Mario Santiago

Personal information
- Nickname: El Principe Ponceño
- Nationality: Puerto Rico
- Born: Mario Santiago Figueroa July 13, 1978 (age 47) Ponce, Puerto Rico
- Weight: Featherweight

Boxing career
- Stance: Southpaw

Boxing record
- Total fights: 19
- Wins: 18
- Win by KO: 13
- Losses: 1
- Draws: 0
- No contests: 0

= Mario Santiago =

Puerto Rican boxer

Mario Santiago Figueroa (born July 13, 1978) is a Puerto Rican professional boxer. Santiago debuted as a professional in 2000, and is the current World Boxing Council Caribbean Featherweight Champion.

== Amateur career ==

Santiago Figueroa started boxing when he was seven years old, in his hometown of Ponce, Puerto Rico. He was trained by his late uncle Edwin and his father Mario Santiago, Sr., who were both boxers.

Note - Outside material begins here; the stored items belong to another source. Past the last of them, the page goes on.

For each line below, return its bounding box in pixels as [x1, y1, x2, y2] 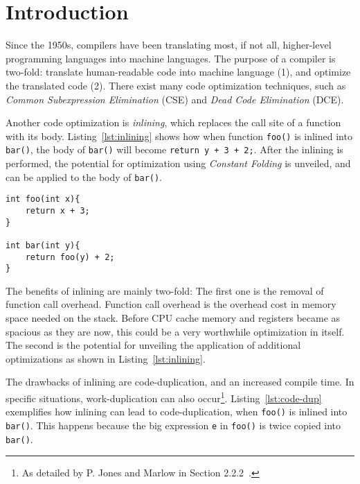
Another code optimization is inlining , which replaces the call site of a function [6, 115, 341, 130]
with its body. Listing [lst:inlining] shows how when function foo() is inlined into [6, 128, 352, 143]
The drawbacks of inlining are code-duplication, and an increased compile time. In [6, 374, 354, 389]
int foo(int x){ [6, 194, 80, 205]
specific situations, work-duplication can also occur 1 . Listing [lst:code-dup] [6, 389, 322, 405]
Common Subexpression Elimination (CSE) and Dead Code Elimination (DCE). [6, 92, 344, 106]
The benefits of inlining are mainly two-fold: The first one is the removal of [6, 283, 324, 297]
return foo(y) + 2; [25, 252, 115, 262]
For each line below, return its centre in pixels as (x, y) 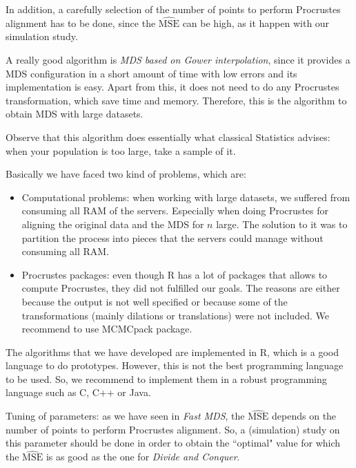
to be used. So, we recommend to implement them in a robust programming (166, 378)
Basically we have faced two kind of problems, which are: (126, 174)
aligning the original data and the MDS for (113, 224)
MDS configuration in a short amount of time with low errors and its (151, 73)
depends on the (304, 416)
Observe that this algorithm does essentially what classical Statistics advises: (168, 137)
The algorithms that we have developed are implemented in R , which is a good (172, 352)
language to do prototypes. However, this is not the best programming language (175, 365)
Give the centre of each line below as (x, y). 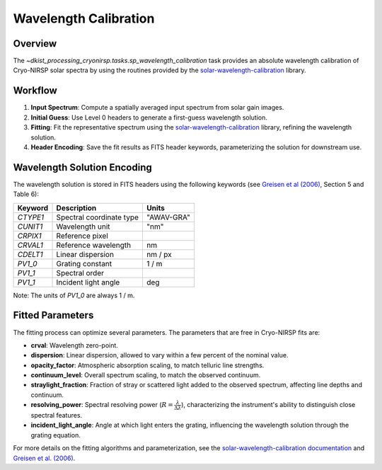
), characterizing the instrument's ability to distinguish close (268, 405)
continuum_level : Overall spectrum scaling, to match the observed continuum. (146, 375)
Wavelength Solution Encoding (82, 167)
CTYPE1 (31, 217)
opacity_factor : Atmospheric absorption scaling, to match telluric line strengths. (147, 365)
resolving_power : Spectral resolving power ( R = (102, 405)
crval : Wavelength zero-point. (74, 345)
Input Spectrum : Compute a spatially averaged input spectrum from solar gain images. (157, 108)
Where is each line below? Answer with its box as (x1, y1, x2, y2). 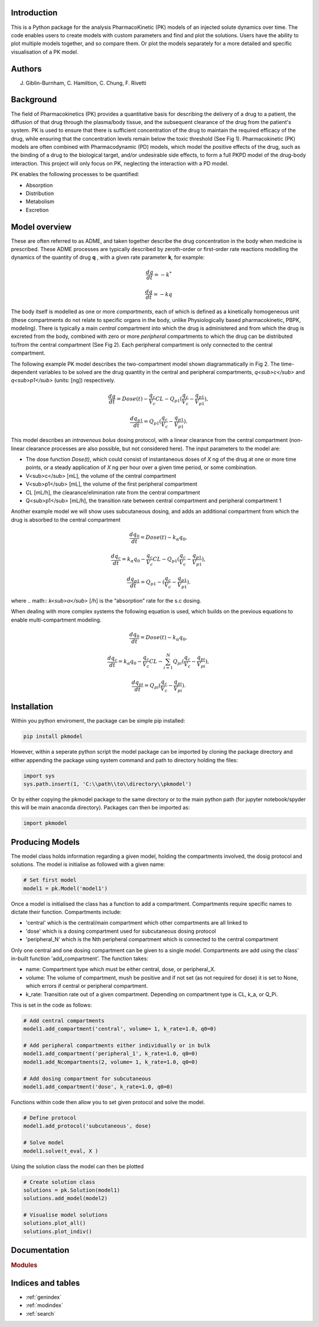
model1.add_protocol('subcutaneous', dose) (23, 1123, 152, 1130)
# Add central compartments (23, 1017, 105, 1024)
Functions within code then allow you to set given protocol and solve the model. (11, 1099, 205, 1105)
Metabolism (25, 198, 54, 205)
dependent (11, 369, 38, 375)
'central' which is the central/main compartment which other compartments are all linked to (25, 919, 248, 926)
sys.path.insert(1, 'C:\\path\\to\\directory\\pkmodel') (23, 780, 192, 787)
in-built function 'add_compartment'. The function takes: (11, 955, 149, 962)
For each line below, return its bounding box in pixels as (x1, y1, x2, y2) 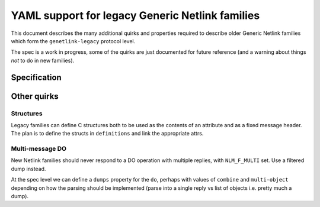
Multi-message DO (11, 145, 67, 153)
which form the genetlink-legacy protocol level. (11, 37, 136, 44)
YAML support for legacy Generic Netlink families (11, 9, 260, 22)
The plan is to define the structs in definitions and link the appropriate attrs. (11, 130, 204, 137)
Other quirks (11, 91, 59, 101)
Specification (11, 72, 62, 82)
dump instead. (11, 165, 46, 172)
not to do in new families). (11, 57, 75, 64)
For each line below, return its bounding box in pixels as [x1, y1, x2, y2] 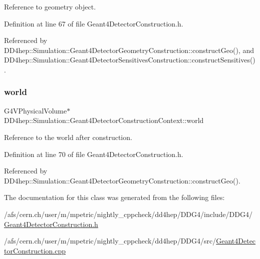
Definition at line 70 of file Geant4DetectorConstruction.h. [4, 148, 183, 159]
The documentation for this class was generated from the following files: [4, 192, 225, 202]
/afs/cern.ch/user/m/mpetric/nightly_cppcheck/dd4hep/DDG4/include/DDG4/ [4, 208, 252, 219]
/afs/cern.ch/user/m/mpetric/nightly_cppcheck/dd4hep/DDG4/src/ [4, 235, 216, 246]
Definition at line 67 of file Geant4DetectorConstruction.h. [4, 18, 183, 28]
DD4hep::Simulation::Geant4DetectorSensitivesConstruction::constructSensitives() [4, 54, 255, 65]
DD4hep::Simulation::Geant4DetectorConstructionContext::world [4, 115, 204, 125]
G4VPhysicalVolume [4, 105, 67, 115]
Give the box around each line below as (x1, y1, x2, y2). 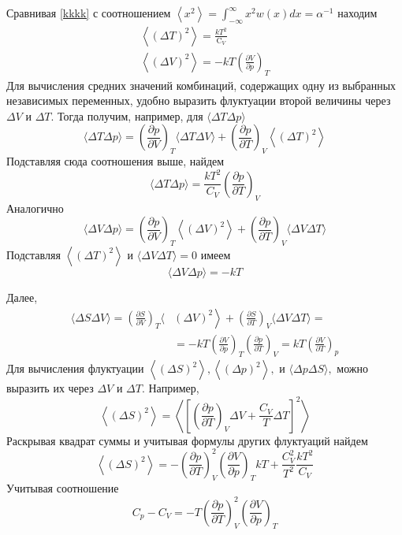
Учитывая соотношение (6, 480, 119, 496)
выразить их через (6, 380, 94, 396)
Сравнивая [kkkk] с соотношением (6, 5, 171, 20)
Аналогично (6, 199, 64, 216)
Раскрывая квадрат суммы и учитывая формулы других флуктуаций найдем (6, 432, 368, 448)
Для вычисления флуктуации (6, 360, 144, 377)
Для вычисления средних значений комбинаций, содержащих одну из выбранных (6, 76, 396, 93)
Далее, (6, 288, 38, 305)
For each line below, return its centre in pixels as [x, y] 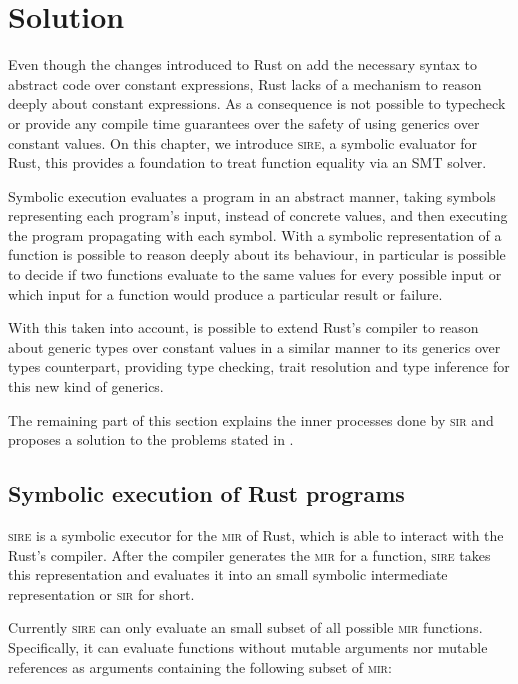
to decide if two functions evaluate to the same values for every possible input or [255, 274]
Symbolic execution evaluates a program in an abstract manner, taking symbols [252, 195]
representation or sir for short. [101, 593]
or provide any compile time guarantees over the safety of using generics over [244, 122]
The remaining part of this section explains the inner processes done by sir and [251, 419]
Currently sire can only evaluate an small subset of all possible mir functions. [245, 627]
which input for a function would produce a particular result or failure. [225, 293]
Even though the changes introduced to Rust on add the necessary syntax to [243, 64]
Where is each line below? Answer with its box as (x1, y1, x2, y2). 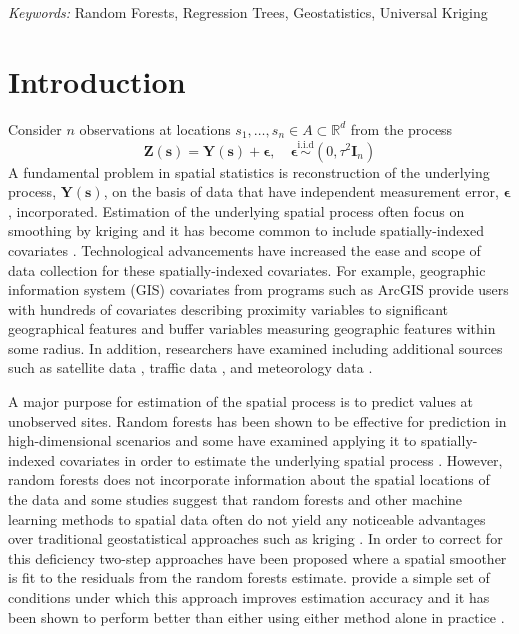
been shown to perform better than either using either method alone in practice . (8, 606, 505, 627)
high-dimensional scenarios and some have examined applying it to (8, 430, 417, 451)
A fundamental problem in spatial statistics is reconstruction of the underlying (8, 161, 490, 182)
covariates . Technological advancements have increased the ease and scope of (8, 239, 481, 260)
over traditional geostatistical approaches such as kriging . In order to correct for (8, 528, 503, 549)
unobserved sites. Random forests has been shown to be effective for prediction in (8, 410, 507, 431)
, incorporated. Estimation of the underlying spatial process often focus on (8, 200, 465, 221)
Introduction (8, 60, 186, 101)
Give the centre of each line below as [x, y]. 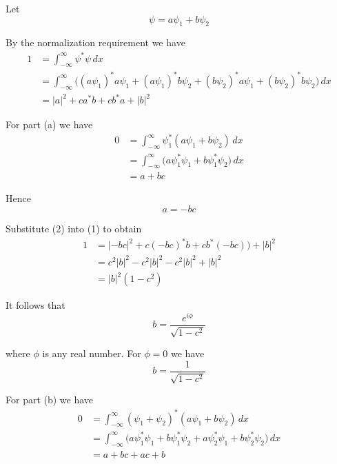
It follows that [35, 305]
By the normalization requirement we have [95, 42]
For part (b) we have [50, 400]
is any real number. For [92, 353]
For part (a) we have [49, 124]
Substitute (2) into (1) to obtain [74, 229]
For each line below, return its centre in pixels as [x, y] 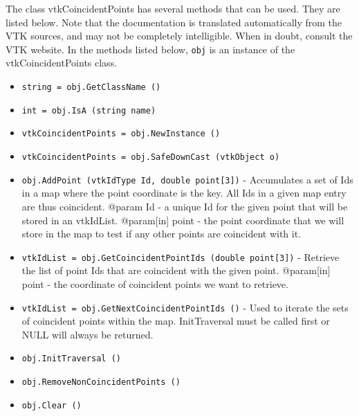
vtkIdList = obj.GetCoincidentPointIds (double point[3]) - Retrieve [181, 256]
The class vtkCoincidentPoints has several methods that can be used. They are [173, 8]
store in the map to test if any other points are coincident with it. [162, 234]
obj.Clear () [52, 405]
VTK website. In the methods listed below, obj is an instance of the [150, 49]
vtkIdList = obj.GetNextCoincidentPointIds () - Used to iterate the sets [185, 307]
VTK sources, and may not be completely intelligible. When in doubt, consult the [179, 36]
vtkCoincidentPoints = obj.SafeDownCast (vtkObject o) [151, 157]

Santiago Figueroa did not enter an amateur tournament until he was 15 years old. His first fight was for the Puerto Rico Southern Region Amateur Title which he won. He caught the eye of the Puerto Rico National Team trainers and seven fights later he was fighting abroad with the National team at the age of 16. He went on to represent Puerto Rico in many amateur tournaments including the 1999 Pan-Am games in Canada where he lost a close decision for the bronze medal. Santiago Figueroa competed on the 2000 Olympic Trials but did not qualify and opted to turn pro in 2000. He finished his amateur career with an 52–3 record.

== Professional career ==

Santiago Figueroa debuted as a professional in 2000 under the direction of Felix Trinidad Sr. and Cesar Seda. He was part of the Trinidad Stable which at the time included former World Champions Félix Trinidad, Nelson Dieppa, Alex Sánchez, and title contenders Fres Oquendo, Carlos Quintana and Daniel Seda. Santiago Figueroa was signed by Don King Productions until Felix Trinidad retired in 2002. He was released and was left with no management. During this time Santiago Figueroa moved to the state of Pennsylvania to look for other opportunities in boxing. In Penssylvania he trained with Barry Strumph and Syd Brumbach and, in 2004, he signed with Gary Shaw Productions where his career blossomed fighting 7 times in 2004.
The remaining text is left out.